Re: [RFC PATCH 1/2] mm: introduce bmap_walk()
From: Christoph Hellwig
Date: Sun Jun 18 2017 - 03:52:05 EST
On Sat, Jun 17, 2017 at 05:29:23AM -0700, Dan Williams wrote:
> On Fri, Jun 16, 2017 at 10:22 PM, Christoph Hellwig <hch@xxxxxx> wrote:
> > On Fri, Jun 16, 2017 at 06:15:29PM -0700, Dan Williams wrote:
> >> Refactor the core of generic_swapfile_activate() into bmap_walk() so
> >> that it can be used by a new daxfile_activate() helper (to be added).
> >
> > No way in hell! generic_swapfile_activate needs to day and no new users
> > of ->bmap over my dead body. It's a guaranteed to fuck up your data left,
> > right and center.
>
> Certainly you're not saying that existing swapfiles are broken, so I
> wonder what bugs you're talking about?
They are somewhat broken, but we manage to paper over the fact.
And in fact if you plan to use a method marked:
/* Unfortunately this kludge is needed for FIBMAP. Don't use it */
sector_t (*bmap)(struct address_space *, sector_t);
I'd expect a little research.
By it's signature alone ->bmap can't do a whole lot - it can try to
translate the _current_ mapping of a relative block number to a physical
one, and do extremely crude error reporting.
Notice what it can't do:
a) provide any guaranteed that the block mapping doesn't change any time
after it returned
b) deal with the fact that there might be anything like a physical block
c) put the physical block into any sort of context, that is explain what
device it actually is relative to
So yes, swap files are broken. They sort of work by:
a) ensuring that ->bmap is not implemented for anything fancy (btrfs), or
living with it doing I/O into random places (XFS RT subvolumes, *cough*)
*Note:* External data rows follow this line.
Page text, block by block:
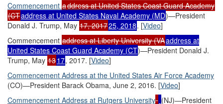
Commencement address atUnited StatesCoast Guard Academy
(CTaddress at United States Naval Academy (MD)—President
Donald J. Trump, May 17, 201725, 2018. [Video]
Commencement address at Liberty University (VAaddress at
United States Coast Guard Academy (CT)—President Donald J.
Trump, May 1317, 2017. [Video]
Commencement Address at the United States Air Force Academy
(CO)—President Barack Obama, June 2, 2016. [Video]
Commencement Address at Rutgers University
(NJ)—President
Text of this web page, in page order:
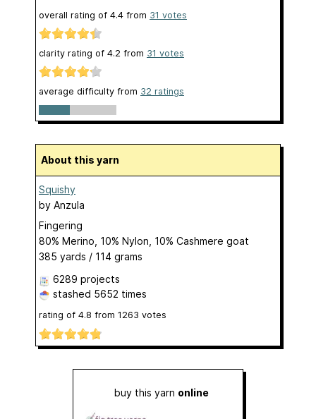
overall rating of 4.4 from 31 votes
clarity rating of 4.2 from 31 votes
average difficulty from 32 ratings
About this yarn
Squishy
by Anzula
Fingering
80% Merino, 10% Nylon, 10% Cashmere goat
385 yards / 114 grams
6289 projects
stashed 5652 times
rating of 4.8 from 1263 votes
buy this yarn online

b) doing extremely heavy handed locking to ensure things don't change at all
(S_SWAPFILE). This might kinda sorta work for swapfiles which are
part of the system and require privilegues, but an absolute no-go
for anything else
c) simply not using this brain-haired systems - see the swap over NFS
support, or the WIP swap over btrfs patches.
> Unless you had plans to go remove bmap() I don't see how this gets in
> your way at all.
I'm not talking about getting in my way. I'm talking about you doing
something incredibly stupid. Don't do that.
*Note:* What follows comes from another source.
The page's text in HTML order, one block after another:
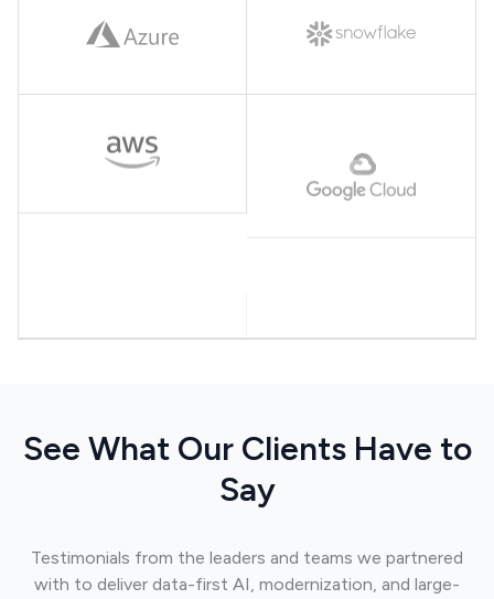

> That said, I think "please don't add a new bmap()
> user, use iomap instead" is a fair comment. You know me well enough to
> know that would be all it takes to redirect my work, I can do without
> the bluster.
But that's not the point. The point is that ->bmap() semantics simplify
do not work in practice because they don't make sense.